Yahweh chose a group of illiterate people from a desert who had no culture and a very basic way of life. They were inferior to other cultures around them at the time, namely the ancient Egyptians and ancient Greeks.
 
Ah! I thought you were discussing Jesus, not the "God of Israel." My bad. However, if their culture was so inferior, why do they still walk among us and ancient Egyptians, Greeks and Chinese do not?
 
Iowaguy said:
You don't think Jesus' words (i.e. the red parts of the NT) stand alone?
They're highlighted red in many Bibles to stress importance. If they stood alone that wouldn't be necessary. Why don't the printers leave out the black lettering, and why do the red letters quote from Deuteronomy and Isaiah?
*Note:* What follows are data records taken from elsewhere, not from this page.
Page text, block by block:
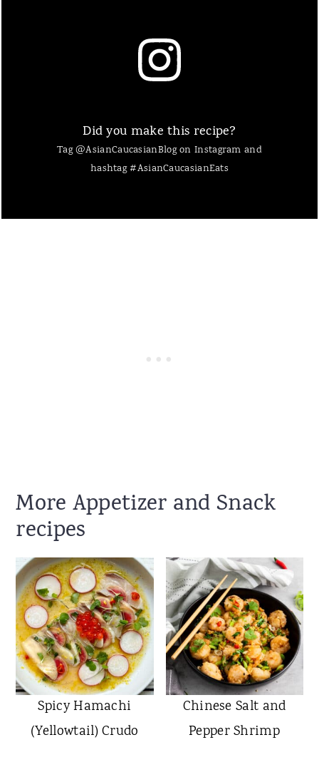
Did you make this recipe?
Tag @AsianCaucasianBlog on Instagram and
hashtag #AsianCaucasianEats
More Appetizer and Snack
recipes
Spicy Hamachi
(Yellowtail) Crudo
Chinese Salt and
Pepper Shrimp

If you need the "educated" to teach you what's in the bible, aren't you then subject to their biases and prejudices? i.e. their particular views on slavery, contraception, homosexuality, infant baptism, etc.
People are taught now just like they always have, but now there are low standards and ignorant newbies are considered seasoned Bible teachers. Remember that an estimated 1% of the population are psychopaths (see Robert Hare). All it takes is a certificate, a little psychology and a trip to the Christian bookstore.
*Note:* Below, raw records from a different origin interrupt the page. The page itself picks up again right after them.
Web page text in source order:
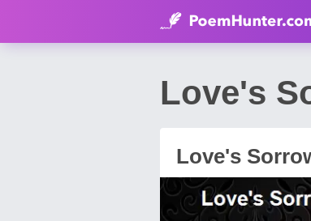
Love's
Love's
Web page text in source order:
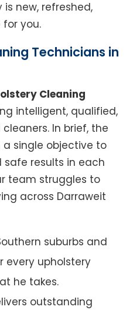
new, refreshed,
you.
Technicians in
Cleaning
intelligent, qualified,
In brief, the
single objective to
safe results in each
team struggles to
across Darraweit
suburbs and
every upholstery
he takes.
outstanding

You seem to imply that there is only one correct interpretation of the bible.
No, it is not in the Bible's nature to have only one interpretation. I'm saying Bible teaching shouldn't be such a half-assed hobby that psychopaths line up for the job -- like they do. I do know men in the ministry that have killed before. I know several. Guess who works in the nurseries and takes up assistant pastor positions in order to learn the business? I know who. You seem to imply that you don't.
 
EtuMalku said:
I've never understood why your god chose a land where the majority were illiterate and uneducated, why didn't he go to China, who already were very educated, literate and had several philosophical systems already in place.
I think the logic is that the Chinese were too good, and that's why. Like, they just were not crude enough to properly demonstrate God's gift. It is getting very far off topic. We're in the Jewish forum, and I'm not Jewish; plus we're talking about China, and I'm not Chinese. Why don't you come over the Christianity forum and talk with me about ham sandwiches? I know a little about those.
 
No, it is not in the Bible's nature to have only one interpretation. I'm saying Bible teaching shouldn't be such a half-assed hobby that psychopaths line up for the job

Why do you think it's superior to learn the bible through a teacher, rather than just reading it for yourself and coming to your own interpretation? If the bible's nature is open to multiple interpretations, why would a teacher's interpretation (subject to their particular biases) be any better for me than my own interpretation?

The reason that bible teaching is a half-assed hobby is due to the followers (sheeple) of those half-assed teachers. Not anything to do with the translation of the bible itself. If those sheeple were encouraged to think for themselves, and form their own interpretations, the half-assed teacher psychopaths would not have a job.

Jesus' teachings seem pretty straightforward to me, I don't understand why they shouldn't be "translated to be read plainly by the uneducated". Your comment comes across as elitist. And Jesus (or Moses or Abraham before him) was anything but elitist.